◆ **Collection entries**
•••••

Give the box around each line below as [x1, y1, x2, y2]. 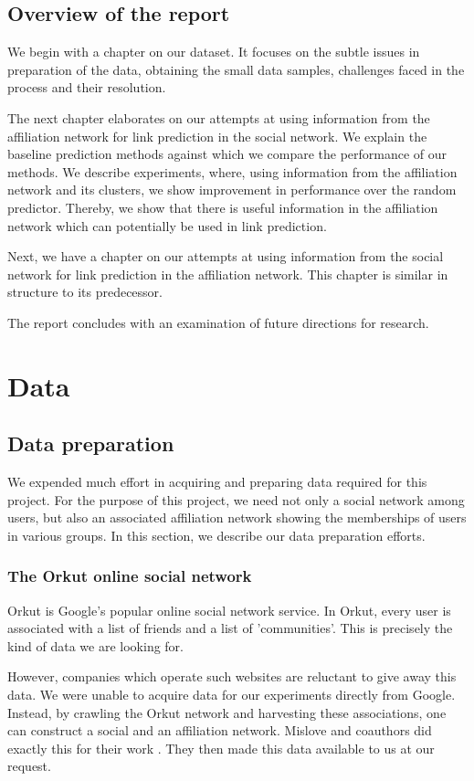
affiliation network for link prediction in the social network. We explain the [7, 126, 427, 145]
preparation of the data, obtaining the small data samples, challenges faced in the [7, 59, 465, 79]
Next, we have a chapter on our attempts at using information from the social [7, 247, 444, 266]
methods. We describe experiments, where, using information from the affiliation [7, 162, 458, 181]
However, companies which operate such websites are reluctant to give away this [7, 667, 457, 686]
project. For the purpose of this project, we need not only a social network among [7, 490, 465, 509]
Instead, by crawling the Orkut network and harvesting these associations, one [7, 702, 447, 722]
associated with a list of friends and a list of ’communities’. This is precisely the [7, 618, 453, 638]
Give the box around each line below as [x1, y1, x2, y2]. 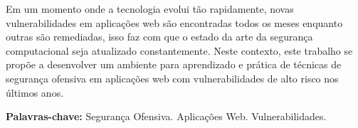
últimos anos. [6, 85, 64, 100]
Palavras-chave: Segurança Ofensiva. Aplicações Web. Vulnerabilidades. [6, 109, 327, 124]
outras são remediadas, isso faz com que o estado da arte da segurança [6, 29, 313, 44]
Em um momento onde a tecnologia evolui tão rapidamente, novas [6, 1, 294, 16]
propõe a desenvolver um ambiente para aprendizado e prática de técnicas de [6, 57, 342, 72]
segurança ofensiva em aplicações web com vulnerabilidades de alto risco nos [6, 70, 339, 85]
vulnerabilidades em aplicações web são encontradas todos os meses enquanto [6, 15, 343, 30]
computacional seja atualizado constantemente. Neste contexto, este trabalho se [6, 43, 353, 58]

•••••

◆ **TASK DETAILS**
Nothing but the lines above from the one that has "However, companies which" down to the one that has "outras são remediadas, isso" belongs in the answer, copied exactly, without pictures.

◆ **EXERCISE ANSWER**
However, companies which operate such websites are reluctant to give away this [7, 667, 457, 686]
project. For the purpose of this project, we need not only a social network among [7, 490, 465, 509]
Instead, by crawling the Orkut network and harvesting these associations, one [7, 702, 447, 722]
associated with a list of friends and a list of ’communities’. This is precisely the [7, 618, 453, 638]
Give the box around each line below as [x1, y1, x2, y2]. 
últimos anos. [6, 85, 64, 100]
Palavras-chave: Segurança Ofensiva. Aplicações Web. Vulnerabilidades. [6, 109, 327, 124]
outras são remediadas, isso faz com que o estado da arte da segurança [6, 29, 313, 44]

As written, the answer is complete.